Exercise:
Where does the string "nodes" appear in the records? Copy each line that holds it.

-=-=-=-=-

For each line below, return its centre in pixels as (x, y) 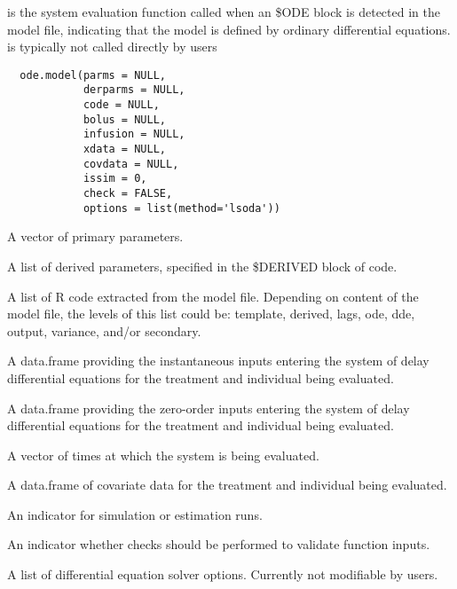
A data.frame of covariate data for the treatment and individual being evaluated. (227, 485)
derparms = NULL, (134, 90)
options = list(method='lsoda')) (181, 208)
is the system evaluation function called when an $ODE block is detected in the (224, 12)
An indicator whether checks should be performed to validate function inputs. (219, 544)
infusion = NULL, (134, 134)
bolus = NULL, (124, 119)
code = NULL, (121, 105)
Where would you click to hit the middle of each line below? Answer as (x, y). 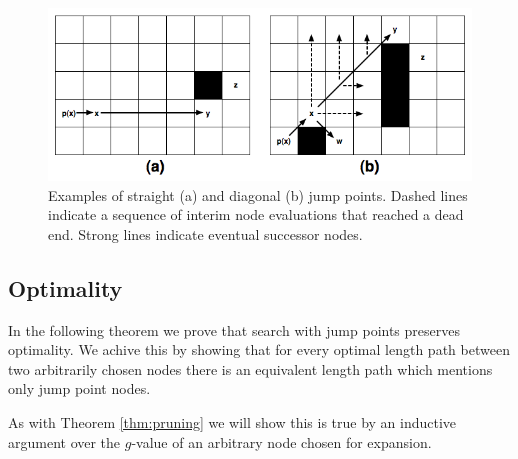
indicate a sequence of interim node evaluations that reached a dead (256, 214)
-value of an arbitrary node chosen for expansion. (281, 441)
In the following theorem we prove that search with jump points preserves (234, 329)
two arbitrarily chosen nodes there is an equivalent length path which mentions (250, 368)
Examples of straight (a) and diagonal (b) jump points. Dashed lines (258, 194)
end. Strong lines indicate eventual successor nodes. (205, 233)
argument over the (64, 441)
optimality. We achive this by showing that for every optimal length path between (259, 349)
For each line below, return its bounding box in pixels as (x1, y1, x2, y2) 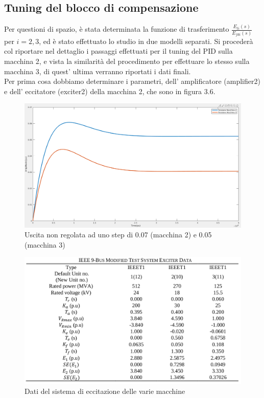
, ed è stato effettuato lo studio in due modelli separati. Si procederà (39, 35, 253, 46)
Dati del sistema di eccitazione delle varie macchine (25, 386, 185, 396)
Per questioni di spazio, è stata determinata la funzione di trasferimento (4, 24, 229, 34)
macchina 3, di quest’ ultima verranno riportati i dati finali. (4, 65, 191, 76)
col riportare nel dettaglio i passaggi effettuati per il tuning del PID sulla (4, 46, 233, 56)
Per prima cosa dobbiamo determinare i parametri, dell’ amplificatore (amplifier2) (4, 76, 260, 86)
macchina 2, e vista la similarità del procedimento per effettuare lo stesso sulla (4, 56, 250, 67)
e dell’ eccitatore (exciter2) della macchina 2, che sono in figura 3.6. (4, 85, 215, 96)
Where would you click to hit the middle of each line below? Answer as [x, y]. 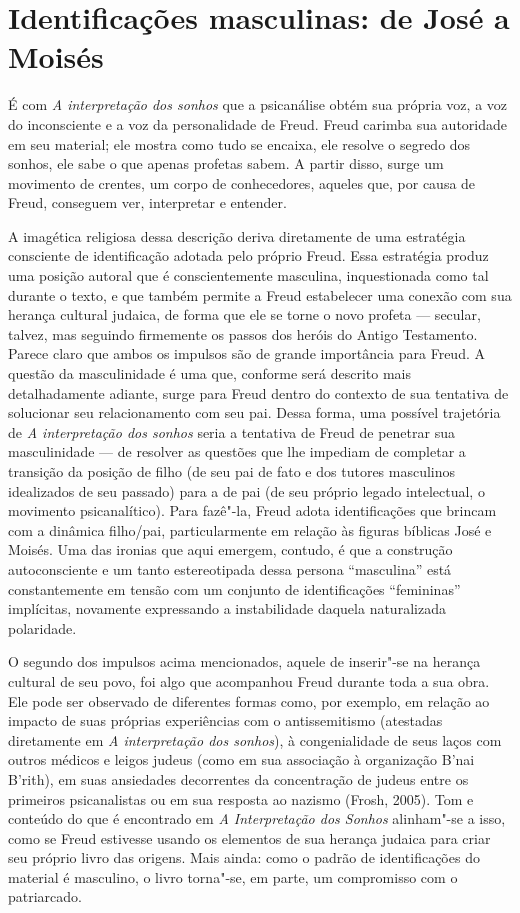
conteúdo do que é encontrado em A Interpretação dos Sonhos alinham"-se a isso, [257, 818]
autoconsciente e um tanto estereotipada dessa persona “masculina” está [230, 568]
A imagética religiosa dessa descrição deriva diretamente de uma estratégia [237, 235]
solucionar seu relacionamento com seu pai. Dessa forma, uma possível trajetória [254, 412]
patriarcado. [45, 896]
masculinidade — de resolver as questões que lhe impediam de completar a [237, 451]
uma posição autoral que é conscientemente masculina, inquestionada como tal [248, 275]
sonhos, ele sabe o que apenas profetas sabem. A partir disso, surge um [226, 163]
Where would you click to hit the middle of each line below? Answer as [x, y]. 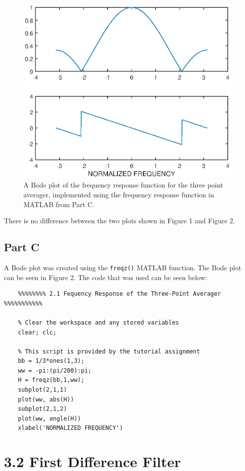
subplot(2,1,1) [42, 390]
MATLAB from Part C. [59, 204]
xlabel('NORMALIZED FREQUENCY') [70, 428]
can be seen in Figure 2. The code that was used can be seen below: [106, 277]
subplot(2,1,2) [42, 409]
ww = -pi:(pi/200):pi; [55, 370]
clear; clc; [37, 332]
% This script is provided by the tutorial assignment [109, 351]
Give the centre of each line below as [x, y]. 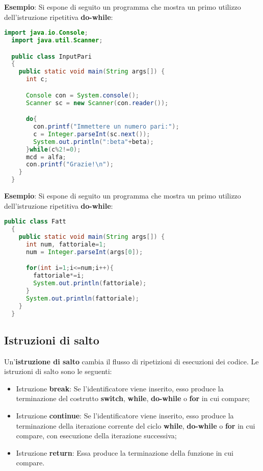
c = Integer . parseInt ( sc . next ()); [92, 134]
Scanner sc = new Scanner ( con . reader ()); [97, 103]
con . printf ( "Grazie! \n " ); [70, 165]
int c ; [37, 79]
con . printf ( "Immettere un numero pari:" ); [106, 127]
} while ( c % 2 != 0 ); [53, 149]
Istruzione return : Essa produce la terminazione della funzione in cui [125, 452]
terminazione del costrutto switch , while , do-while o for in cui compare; [133, 398]
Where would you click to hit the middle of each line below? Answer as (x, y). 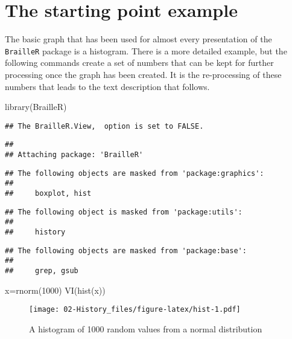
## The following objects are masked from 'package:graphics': (135, 173)
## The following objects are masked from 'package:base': (126, 250)
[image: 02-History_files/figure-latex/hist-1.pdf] (135, 310)
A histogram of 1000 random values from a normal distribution (146, 328)
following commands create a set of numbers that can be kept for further (139, 63)
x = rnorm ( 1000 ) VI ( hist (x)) (55, 290)
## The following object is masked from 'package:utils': (124, 212)
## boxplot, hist (48, 194)
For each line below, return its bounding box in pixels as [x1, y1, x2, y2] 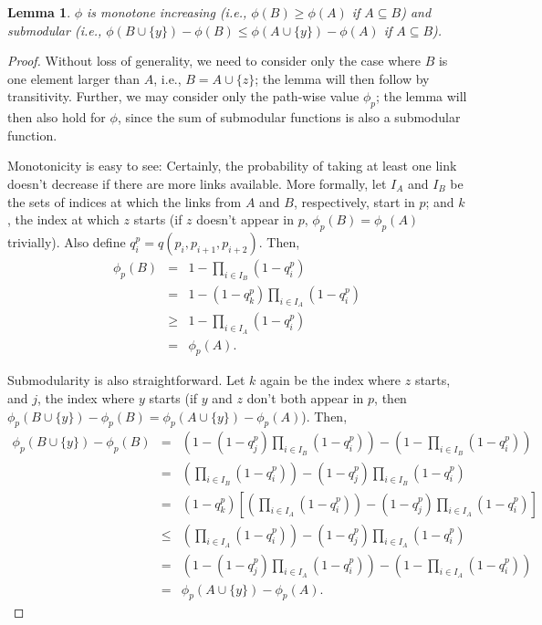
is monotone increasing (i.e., [87, 3, 247, 21]
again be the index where [260, 370, 401, 390]
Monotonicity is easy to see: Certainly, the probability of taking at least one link [7, 156, 457, 175]
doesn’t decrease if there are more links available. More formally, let [7, 173, 387, 193]
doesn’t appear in [196, 210, 294, 229]
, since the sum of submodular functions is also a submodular [117, 108, 461, 127]
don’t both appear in [246, 389, 364, 408]
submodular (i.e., [7, 20, 102, 39]
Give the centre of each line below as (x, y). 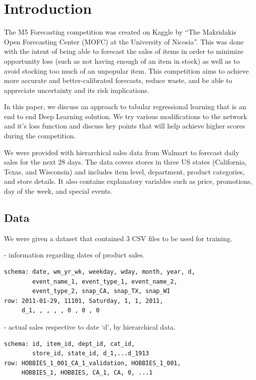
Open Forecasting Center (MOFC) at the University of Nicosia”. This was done (124, 41)
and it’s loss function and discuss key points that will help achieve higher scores (125, 126)
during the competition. (40, 136)
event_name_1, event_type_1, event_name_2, (105, 281)
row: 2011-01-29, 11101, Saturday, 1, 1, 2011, (84, 301)
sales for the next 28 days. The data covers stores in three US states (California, (126, 162)
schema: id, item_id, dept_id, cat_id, (69, 344)
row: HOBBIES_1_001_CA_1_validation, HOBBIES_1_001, (92, 363)
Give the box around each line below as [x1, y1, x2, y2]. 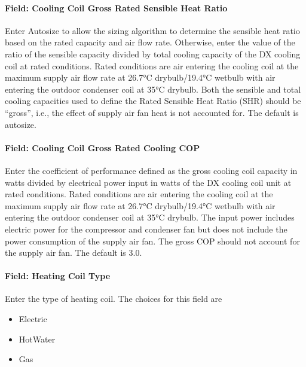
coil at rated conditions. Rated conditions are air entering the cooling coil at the [5, 59, 299, 72]
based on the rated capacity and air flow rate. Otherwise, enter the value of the [5, 36, 295, 48]
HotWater [19, 332, 56, 345]
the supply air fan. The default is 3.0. [5, 246, 142, 259]
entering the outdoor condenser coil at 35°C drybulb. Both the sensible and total [5, 82, 301, 95]
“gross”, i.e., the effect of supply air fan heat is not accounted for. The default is [5, 106, 299, 118]
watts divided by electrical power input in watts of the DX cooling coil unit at [5, 176, 292, 188]
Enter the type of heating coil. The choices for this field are [5, 292, 222, 305]
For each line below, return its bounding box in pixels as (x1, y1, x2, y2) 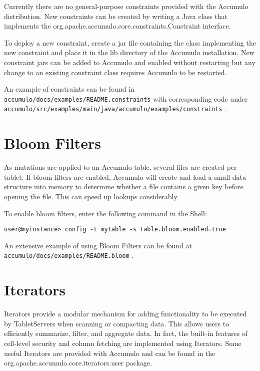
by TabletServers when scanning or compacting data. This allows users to (4, 318, 229, 328)
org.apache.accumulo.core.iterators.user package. (4, 357, 152, 368)
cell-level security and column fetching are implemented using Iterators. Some (4, 337, 241, 348)
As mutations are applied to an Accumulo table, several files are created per (4, 162, 237, 172)
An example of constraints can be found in (4, 84, 134, 94)
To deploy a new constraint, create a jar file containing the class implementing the (4, 37, 256, 48)
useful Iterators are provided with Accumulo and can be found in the (4, 347, 215, 358)
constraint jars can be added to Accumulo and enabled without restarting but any (4, 57, 255, 67)
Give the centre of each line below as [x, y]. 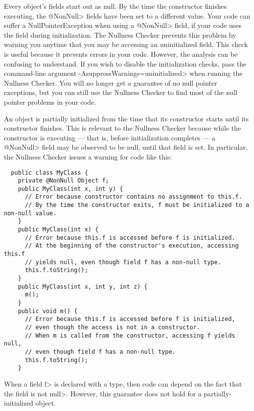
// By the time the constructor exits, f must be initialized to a [137, 205]
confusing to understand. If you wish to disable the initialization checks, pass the [125, 63]
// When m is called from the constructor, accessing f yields [130, 335]
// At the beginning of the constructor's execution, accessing [132, 246]
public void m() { [48, 311]
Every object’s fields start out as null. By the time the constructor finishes [115, 6]
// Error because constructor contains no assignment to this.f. [133, 197]
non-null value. [30, 213]

-=-=-=-=-

Solved problem:
two arbitrarily chosen nodes there is an equivalent length path which mentions (250, 368)
end. Strong lines indicate eventual successor nodes. (205, 233)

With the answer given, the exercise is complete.